Anwendungsbereiche und ProblematikBearbeiten

Entscheidungsfindungen können im Rahmen der Spieltheorie in nahezu allen Bereichen (von Gesellschaft, Politik bis Unternehmen und privaten Familien- oder Freundeskreis) angenommen werden, an denen mehrere Spielmitglieder beteiligt sind, wie zum Beispiel:

  • Es geht im Familien- oder Freundeskreis um die Aufteilung eines Haushaltsbudgets oder auch um die Bestimmung der Freizeitgestaltung.
  • Unternehmerische Gremien entscheiden über Investitionsprojekte, Produktionsprogramme oder Werbestrategien unter begrenzt verfügbar ökonomischen und ökologischen Ressourcen.
  • Politische Gremien über Fragen der Finanzpolitik, der Sozialpolitik oder auch der Bildungspolitik. Bei politischen Wahlen entsprechen Parteien oder Projekten den Alternativen.

Allerdings ist die Entscheidungsfindung im Alltag nicht immer leicht.
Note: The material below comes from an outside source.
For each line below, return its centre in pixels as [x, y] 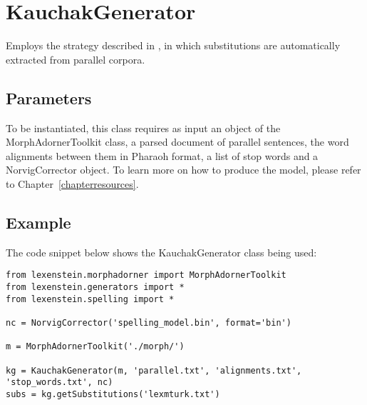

Vor allem im Rahmen der Unternehmung steht man bei kollektiven Entscheidungen vor dem Problem, die voneinander abweichenden individuellen Wertvorstellungen von unterschiedlichen Stakeholdern zu einer Gruppenwertvorstellung zusammenzufassen.[3]

Ausgewählte Verfahren mit BeispielBearbeiten

Wie oben genannt ist hier eine wichtige Frage, wie eine Gesellschaft bzw. eine Unternehmung zwischen verschiedenen Interessenalternativen von ihren Gesellschaftern auswählen soll. Will oder kann eine Gruppe nicht kooperativ in einem Entscheidungsprozess zu einer Entscheidung kommen, so muss diese Entscheidung (aus unterschiedlichen Zielen und Präferenzen der Gruppenmitglieder heraus) in einer Abstimmung getroffen werden.[4]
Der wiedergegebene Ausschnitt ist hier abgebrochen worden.